Historize incoming records

This example pipeline demonstrates how to auto-historize incoming records using the Snowflake SCD2 Snap. The pipeline reads, parses, maps, historizes, and then upserts data into the Snowflake target table.


Snowflake SCD2 Pipeline

  1. Understand the target table structure with historization-specific columns.
    Target Data

    • POINT ID: The natural key used to identify records.
    • SCHEDULEDVOLUME: The field on which historization is triggered when its value changes.
    • HISTORYSTARTDATE and HISTORYENDDATE: Used to identify the current record.
    • FLAG: Indicates whether the record is current (TRUE) or historical (FALSE).
    • STARTDATE and ENDDATE: Automatically populated by the Snap. The ENDDATE is blank for the current record.

    Target Table Columns

  2. Configure the File Reader and CSV Parser Snaps to load and parse the incoming data.

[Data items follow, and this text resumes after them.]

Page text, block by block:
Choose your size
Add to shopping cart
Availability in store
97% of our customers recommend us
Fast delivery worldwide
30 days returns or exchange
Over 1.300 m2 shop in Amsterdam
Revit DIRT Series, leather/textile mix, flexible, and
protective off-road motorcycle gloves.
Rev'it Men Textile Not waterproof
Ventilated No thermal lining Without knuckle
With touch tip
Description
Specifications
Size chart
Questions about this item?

    The File Reader Snap reads a CSV file containing the incoming records. The CSV Parser Snap parses this file for further transformation.


    CSV Data Preview

  3. Use the Mapper Snap to map and convert field types.

    Because the CSV Parser Snap outputs strings, the Mapper Snap is used to parse fields into appropriate data types and prepare data for historization.

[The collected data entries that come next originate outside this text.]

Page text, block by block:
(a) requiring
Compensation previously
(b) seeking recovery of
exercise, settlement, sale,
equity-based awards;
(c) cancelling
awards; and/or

    Snowflake SCD2 Configuration

  4. Configure the Snowflake SCD2 Snap with historization logic.
    • Natural key: Set to POINT ID, allowing the Snap to group and track changes by key.
    • Cause-historization fields: Specify SCHEDULEDVOLUME to trigger historization on value change.
    • FLAG field: Indicates current (T) or historical (F) records.
    • Auto historization logic: The Snap identifies the current record using HISTORYSTARTDATE and HISTORYENDDATE and historizes all newer records.
    • STARTDATE/ENDDATE: Automatically set using Date.now(). The current record will always have a blank ENDDATE.

    SCD2 Snap Output

    The Snap historizes incoming records by assigning FLAG = F and evaluating STARTDATE/ENDDATE. The updated output is passed downstream.
  5. Use the Snowflake - Bulk Upsert Snap to upsert the historized data into the target table.

    Bulk Upsert Snap

    The Snap inserts the latest and historized records into the Snowflake table as per SCD2 rules.